The National Institute for Health and Care Excellence (NICE) has recommended ZINBRYTA® (daclizumab) for the treatment of adult patients living with relapsing-remitting multiple sclerosis (RRMS).
The Final Appraisal Determination, published today, recommends that daclizumab be considered as a treatment option for patients with active, relapsing-remitting multiple sclerosis who have failed to respond to first-line, disease-modifying therapy, or patients with rapidly evolving severe (RES) relapsing-remitting multiple sclerosis (which is defined as a patient who experiences two or more relapses a year, as well as brain lesions). This recommendation is based on consideration of alemtuzumab suitability.1
Professor Gavin Giovannoni, Chair of Neurology at Barts and The London School of Medicine and Dentistry comments, “The NICE recommendation of daclizumab is positive news for people living with MS in the UK. MS is a complex and heterogenous condition, and it is important for patients to have options that will help them to continue living full and independent lives. Daclizumab provides an alternative mechanism of action; it does not broadly deplete the immune system and is reversible within six months, while also increasing natural killer cells, which has proven to be an important biomarker in treatment efficacy with this therapy. Daclizumab will provide an additional option for patients who are experiencing active symptoms of MS, and offers further, much needed, choice for patients when deciding how to sequence therapies throughout the course of the disease.”
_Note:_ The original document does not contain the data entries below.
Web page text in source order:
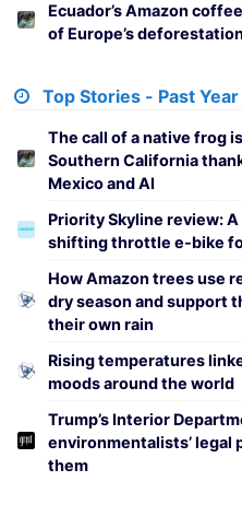
Ecuador’s Amazon
of Europe’s
Top Stories - Past Year
The call of a native frog
Southern California
Mexico and AI
Priority Skyline review:
shifting throttle e-bike
How Amazon trees use
dry season and support
their own rain
Rising temperatures
moods around the world
Trump’s Interior
environmentalists’ legal
them
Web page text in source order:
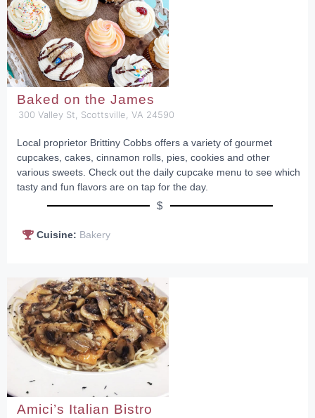
Baked on the James
300 Valley St, Scottsville, VA 24590
Local proprietor Brittiny Cobbs offers a variety of gourmet
cupcakes, cakes, cinnamon rolls, pies, cookies and other
various sweets. Check out the daily cupcake menu to see which
tasty and fun flavors are on tap for the day.
$
Cuisine: Bakery
Amici’s Italian Bistro

Daclizumab is a targeted, humanised monoclonal antibody with non-depleting and reversible effects on the immune system. It is thought to work differently from other disease-modifying MS therapies by limiting the inflammation caused by activated T cells, which are known to gradually damage myelin within the central nervous system, the underlying biology of RMS. Daclizumab blocks the activation and proliferation of activated T cells, as well as increasing the number of immunomodulatory CD56bright natural killer cells, which have been shown to selectively decrease activated T cells. Together, these effects of daclizumab are believed to reduce CNS pathology in MS and thereby reduce the occurrence of relapses and disability progression.2
Clinical studies have shown that daclizumab positively impacts relapse rates, disability progression, brain lesions (detected through MRI scans), and cognitive function in MS, along with a generally manageable safety profile.2
“Biogen is delighted that NICE has made the decision to recommend daclizumab as a treatment option for people living with active MS despite previous treatment or rapidly evolving severe MS,” comments Terry O’Regan, Vice President and Managing Director of Biogen UK and Ireland. “In this patient group there was a particular need for more treatment options and we are therefore thrilled with the NICE Final Appraisal Decision. Daclizumab has been proven to be more effective versus intramuscular interferon-beta-1a in a clinical trial across a number of endpoints. Daclizumab’s unique mode of action, together with its convenient once-monthly dosing, offers patients an effective treatment choice against MS, whilst re-balancing the immune system. We look forward to making daclizumab available to eligible patients via the NHS in the coming months.”
References
- National Institute for health and care Excellence (NICE). Final appraisal determination: Daclizumab for treating relapsing–remitting multiple sclerosis. Published: March 2017.
- ZINBRYTA Summary of Product Characteristics. Available: www.medicines.org.uk/emc/medicine/32330. Accessed March 2017.